PROBLEM DESCRIPTION – Copy each line of the material below that includes the string "statement".

PROVIDED RECORDS –
▼▼▼
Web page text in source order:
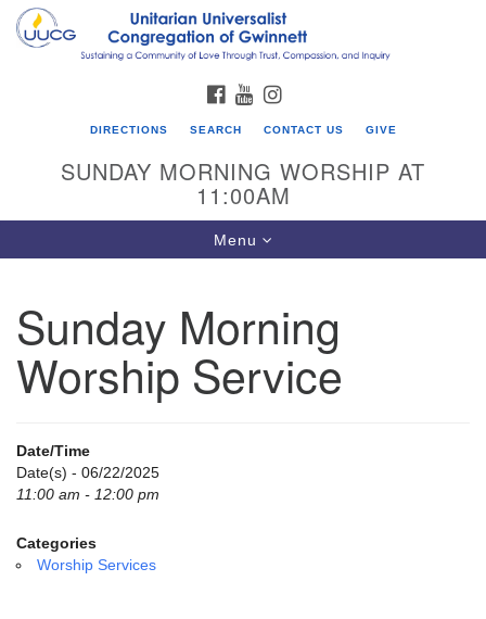
Search
for:
Google
UU Congregation of Gwinnett
12 Bethesda Church Rd.
Lawrenceville, GA 30044
Directions
email:
Powered by IconCMO
FACEBOOK
YOUTUBE
DIRECTIONS SEARCH CONTACT US GIVE
SUNDAY MORNING WORSHIP AT
11:00AM
Toggle
navigation
Menu
Sunday Morning
Worship Service
Date/Time
Date(s) - 06/22/2025
11:00 am - 12:00 pm
Categories
Worship Services
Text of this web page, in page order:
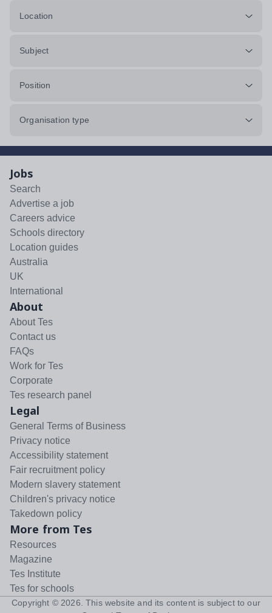
Location
Subject
Position
Organisation type
Jobs
Search
Advertise a job
Careers advice
Schools directory
Location guides
Australia
UK
International
About
About Tes
Contact us
FAQs
Work for Tes
Corporate
Tes research panel
Legal
General Terms of Business
Privacy notice
Accessibility statement
Fair recruitment policy
Modern slavery statement
Children's privacy notice
Takedown policy
More from Tes
Resources
Magazine
Tes Institute
Tes for schools
Copyright © 2026 . This website and its content is subject to our
▲▲▲
TASK SOLUTION –
Accessibility statement
Modern slavery statement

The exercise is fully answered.